Support for Hive (Hadoop) schema changes via Liquibase?

I don’t know enough about Hive/Hadoop to provide a definitive answer, but in general Liquibase is extensible to new database types. In version 3.x there is still some database-specific code in Liquibase core, but I know that Nathan (the guy who wrote Liquibase and still the project owner) is planning to remove that in the 4.0 version, which is currently in the early stages.

There are some docs on writing your own extensions, as well as information on the extensions currently available at https://liquibase.jira.com/wiki/display/CONTRIB/LiquiBase+Extensions+Portal

Steve Donie
Principal Software Engineer
Datical, Inc. http://www.datical.com/

I used to manage database deployments via sourcing .sql text files and it was problematic.

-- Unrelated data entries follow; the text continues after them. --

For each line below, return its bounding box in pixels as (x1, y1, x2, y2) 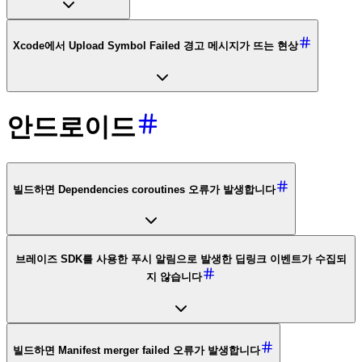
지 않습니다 (146, 271, 202, 284)
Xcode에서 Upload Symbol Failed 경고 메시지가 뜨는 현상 (13, 40, 298, 53)
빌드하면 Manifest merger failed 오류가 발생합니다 (13, 343, 260, 356)
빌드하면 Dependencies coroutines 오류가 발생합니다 (13, 183, 276, 196)
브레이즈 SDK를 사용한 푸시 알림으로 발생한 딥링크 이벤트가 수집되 (15, 253, 347, 266)
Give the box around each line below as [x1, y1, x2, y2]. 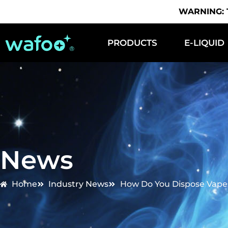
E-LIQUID [184, 37, 224, 48]
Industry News [48, 179, 108, 189]
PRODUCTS [107, 37, 157, 48]
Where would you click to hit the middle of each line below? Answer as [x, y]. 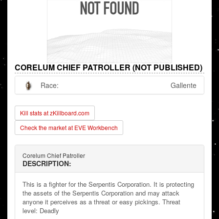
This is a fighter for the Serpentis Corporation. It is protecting [108, 184]
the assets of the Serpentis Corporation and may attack [101, 193]
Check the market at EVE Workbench [69, 128]
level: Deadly [41, 211]
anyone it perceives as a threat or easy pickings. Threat [101, 202]
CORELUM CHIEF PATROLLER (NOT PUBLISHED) [109, 67]
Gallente [184, 85]
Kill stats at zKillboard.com [55, 113]
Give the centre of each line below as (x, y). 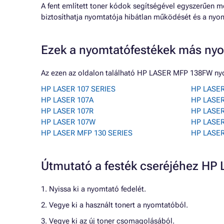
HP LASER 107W (68, 122)
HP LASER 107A (67, 100)
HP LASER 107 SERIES (78, 89)
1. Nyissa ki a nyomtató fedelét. (93, 189)
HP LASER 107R (67, 111)
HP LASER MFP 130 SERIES (87, 133)
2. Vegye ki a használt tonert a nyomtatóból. (114, 205)
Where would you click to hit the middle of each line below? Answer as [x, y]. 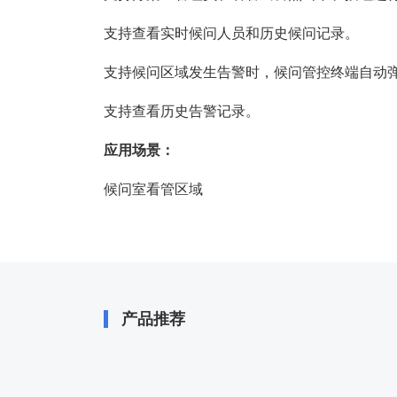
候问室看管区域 [153, 190]
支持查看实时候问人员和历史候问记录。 [231, 34]
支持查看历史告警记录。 [182, 112]
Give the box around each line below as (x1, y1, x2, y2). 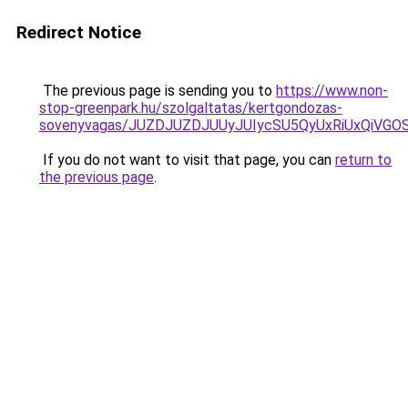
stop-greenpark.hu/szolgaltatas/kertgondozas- (39, 99, 342, 117)
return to (335, 151, 392, 168)
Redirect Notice (16, 22, 141, 43)
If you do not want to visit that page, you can (39, 151, 335, 168)
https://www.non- (276, 82, 388, 99)
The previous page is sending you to (39, 82, 276, 99)
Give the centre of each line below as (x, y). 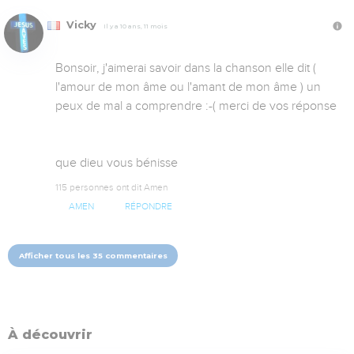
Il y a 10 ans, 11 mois (136, 26)
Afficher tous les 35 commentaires (93, 255)
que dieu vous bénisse (117, 162)
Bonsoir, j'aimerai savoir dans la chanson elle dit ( (186, 68)
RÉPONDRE (148, 206)
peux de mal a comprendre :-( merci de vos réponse (196, 105)
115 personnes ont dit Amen (111, 187)
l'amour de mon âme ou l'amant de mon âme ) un (188, 87)
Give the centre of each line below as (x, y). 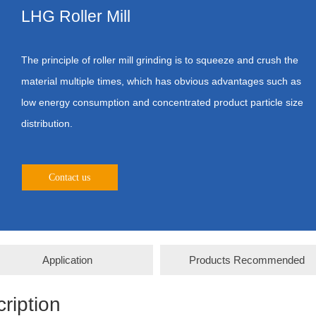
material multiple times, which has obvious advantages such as (162, 81)
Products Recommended (247, 260)
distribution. (47, 124)
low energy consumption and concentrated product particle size (163, 103)
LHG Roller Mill (75, 17)
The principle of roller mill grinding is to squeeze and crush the (160, 60)
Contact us (70, 177)
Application (68, 260)
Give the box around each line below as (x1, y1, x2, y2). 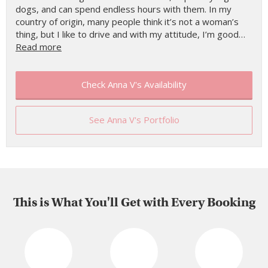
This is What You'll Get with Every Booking (13, 194, 255, 210)
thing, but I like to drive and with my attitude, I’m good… (16, 28, 245, 40)
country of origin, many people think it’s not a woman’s (16, 16, 239, 28)
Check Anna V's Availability (81, 78, 187, 90)
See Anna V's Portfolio (89, 114, 179, 126)
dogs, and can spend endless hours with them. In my (16, 3, 232, 15)
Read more (16, 41, 62, 53)
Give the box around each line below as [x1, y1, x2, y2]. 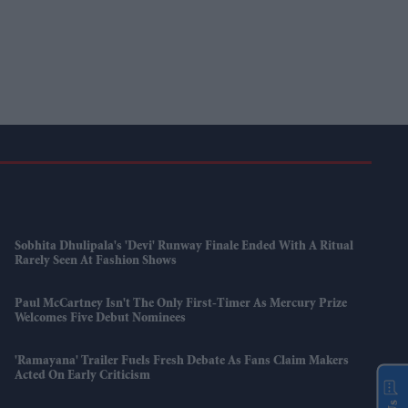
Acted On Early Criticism [15, 370, 151, 383]
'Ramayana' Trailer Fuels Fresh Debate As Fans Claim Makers [15, 355, 350, 369]
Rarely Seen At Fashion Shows [15, 255, 178, 269]
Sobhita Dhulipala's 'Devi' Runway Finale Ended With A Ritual [15, 240, 354, 254]
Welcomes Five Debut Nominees [15, 312, 187, 326]
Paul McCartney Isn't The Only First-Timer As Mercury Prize [15, 298, 348, 311]

I now have a number of applications a group of us has built whose SQL deployment operations I am managing in Liquibase. Great stuff!

I love the ability in Liquibase to have error handling and incremental idempotency in my SQL deployment operations, both command-line and via Maven builds. Thanks to creative use of RunAlways and Preconditions I am even able to create TDD unit tests for liquibase operations that ensure certain operations run always and can be ensured to remain true as part of each code build or database deployment!

However, the latest of the applications we’ve built is trying to take our SQL data and push it to Hadoop (via Sqoop) for predictive analysis there that is very computationally intensive. So I am now also supporting Hive schema on our Hadoop cluster, at least some of which mirrors our SQL schema very closely. (Hive is an open-source SQL implementation that runs across a Hadoop cluster and can be connected to with a standard JDBC driver.)

So after championing Liquibase amongst my technical peers I find myself in the predicament that I have to return to the days of sourcing some of my DDL in shell scripts with no error handling, and I can’t use Liquibase for all DDL changes related to our applications!

I don’t really need Liquibase to generate “HiveQL DDL” via its tags, but I at least need to be able to specify such sorts of DDL in a tag like I do with our existing database-specific DDL in Liquibase.

It seems plausible/feasible at a high level to me because one just needs to have Liquibase pass the DDL through a JDBC driver and read back the responses, right? I am probably grossly oversimplifying.

Is deploying DDL for Hive/Hadoop via Liquibase possible via some existing means? Is this even on the radar for the future?

Yes, support for Hive changes are definitely possible. The existing 3.x extension system should allow you to plug something in but like Steve says I am busily working on larger changes with 4.x that will make it easier to support new environments.

Nathan

Hi Mani,

I’ve develop the plugin you mention above, you can try it https://github.com/eselyavka/liquibase-impala. This plugin support Hive and Impala. I believe that there are a lot of areas where we can improve this plugin, but basic tests looks good for me at this moment. In case your find a bug please create an PR on this or address this issue to me.

Hi,

I've been trying to understand the codebase for sometime to see whether it is possible to make use of liquibase to handle schema changes for Impala/Hive. At first glance, come to know that CRUD operations are happening on two important tables - 1. databasechangeloglock 2. databasechangelog as it is heavily used to persist the state. 

Hive/Impala doesn’t have ACID support - No Transactional support, No CRUD support in my distribution although there is support (but not as full fledged feature) in general community version. Thought of sharing this info and asking for your suggestions. Thoughts? Is anyone trying out this?

Is it possible to keep these core tables somewhere outside in RDBMS (for ex, mysql) as common place for all Hive/Impala databases? Yes, there could be problems in maintain the integrity between these two operations.

Thanks,

Mani

Thanks for your reply. I will try using the extension and would like to understand the flow as well. Will update on this.

I did not manage to make it work with https://github.com/eselyavka/liquibase-impala. .

But I have another concern. The plugin is based on Cloudera .jar libraries. You need to accept the term and condition of Cloudera as well.

Cloudera grants to Customer a nonexclusive, nontransferable, and limited licsense to access, use, reproduce … exclusively for use with Cloudera’s Distribution Including Apache Hadoop.

Is that mean we can not use the extension and the jar without Cloudera’s product :/?